Armatures are good for analyzing the pose and clearly defining how the trunk is positioned. The biggest shortcoming of beginning a drawing with an armature is that information technology is rigid and tiresome to get downwardly on paper. Gesture drawing is an even quicker way to convey the motility and flow of a pose while however conspicuously showing how the body is positioned. Yous demand the skills of armature drawing even though y'all're not really putting it down on paper.
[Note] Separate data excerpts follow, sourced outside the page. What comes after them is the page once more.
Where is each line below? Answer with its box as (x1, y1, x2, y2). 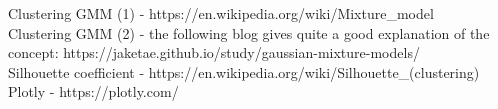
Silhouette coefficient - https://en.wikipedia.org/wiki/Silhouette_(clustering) (8, 61, 480, 82)
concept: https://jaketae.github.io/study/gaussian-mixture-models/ (8, 42, 420, 63)
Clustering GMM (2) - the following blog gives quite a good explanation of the (8, 22, 490, 43)
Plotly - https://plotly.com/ (8, 81, 179, 102)
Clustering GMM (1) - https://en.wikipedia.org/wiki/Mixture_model (8, 3, 434, 23)
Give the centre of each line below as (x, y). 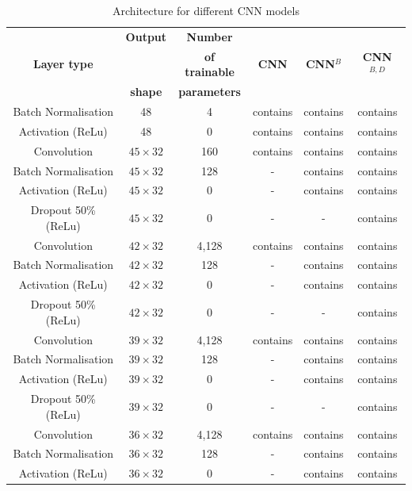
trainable (210, 72)
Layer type (63, 64)
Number (210, 36)
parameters (210, 92)
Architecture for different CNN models (206, 10)
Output (146, 36)
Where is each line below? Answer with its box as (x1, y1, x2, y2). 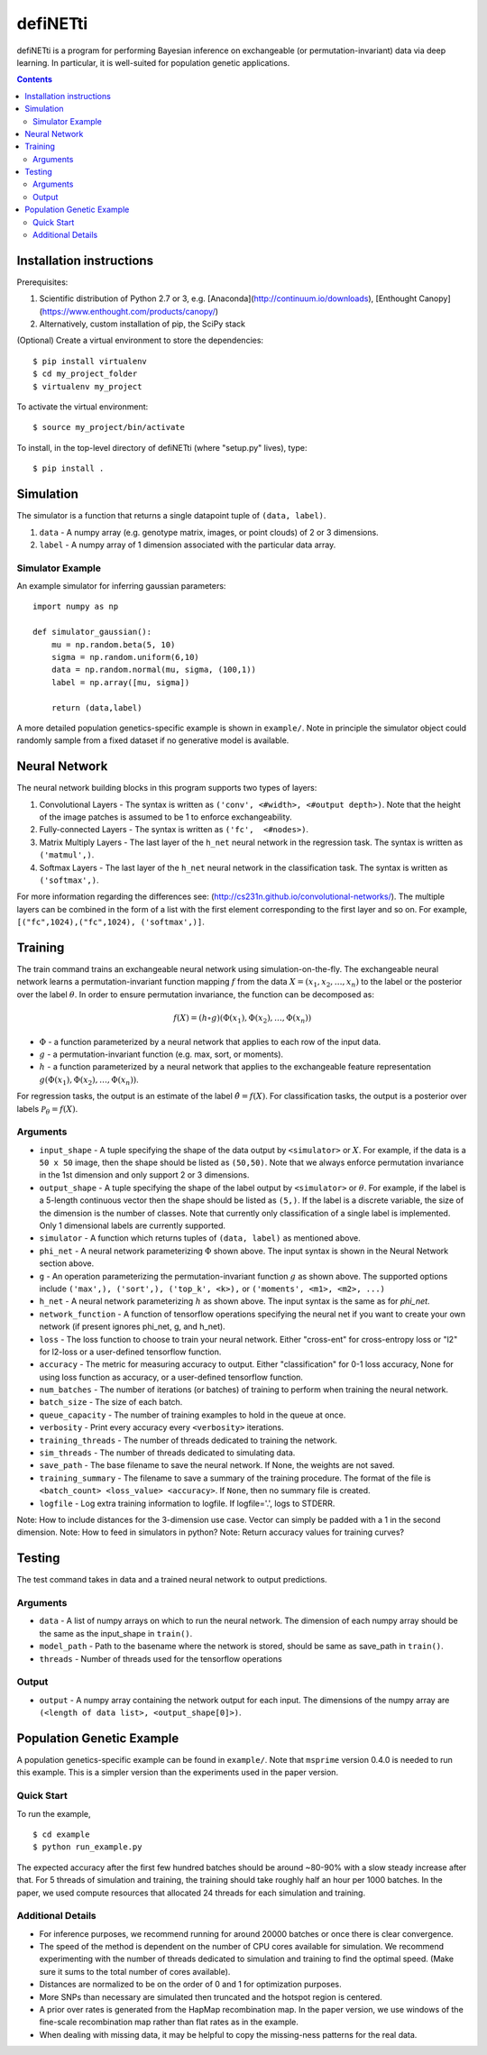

Gesture cartoon isn't about drawing a skeletal construction or the body's contours; information technology'due south about capturing the totality of the pose as i fluid cartoon. That means you may mark the twist of the spine or the outside curve of the hips, just yous're non thinking about those individual pieces equally much equally y'all are trying to capture the energy of the total pose. It withal needs to give you lot all the positional information that the armature did, simply it also needs to requite you a feeling for the whole subject — non simply how everything fits together but also the attitude and energy of the person you're drawing. Why You Should Start with Armatures When Learning to Draw Figures | Excerpt from How to Draw People by Jeff Mellem | Artists Network Y'all tin can see the difference between the armature and the gesture in these two drawings of the aforementioned pose. Both evidence how the body is positioned and the proportion of the figure, but the gesture gives a sense of rhythm and menstruum. Yous may use a night line to emphasize the stretch at the hip or the twist through the torso and lighter, smoother lines on a relaxed arm. These initial observations, recorded in your gesture drawing, will come through every bit the drawing develops and aid to continue the energy and emotion through to the terminal rendering.

***

Now that yous know how to draw armatures, yous can movement on to learning all at that place is to know about gesture drawing. From in that location, yous tin can move on to the basic skeleton of the body, simplified volumes, learning major anatomy, and and then how to put information technology all together for successful effigy drawing. And, Josh Mellem's How to Depict People covers information technology all, with footstep-by-step lessons, exercises and assignments along the way.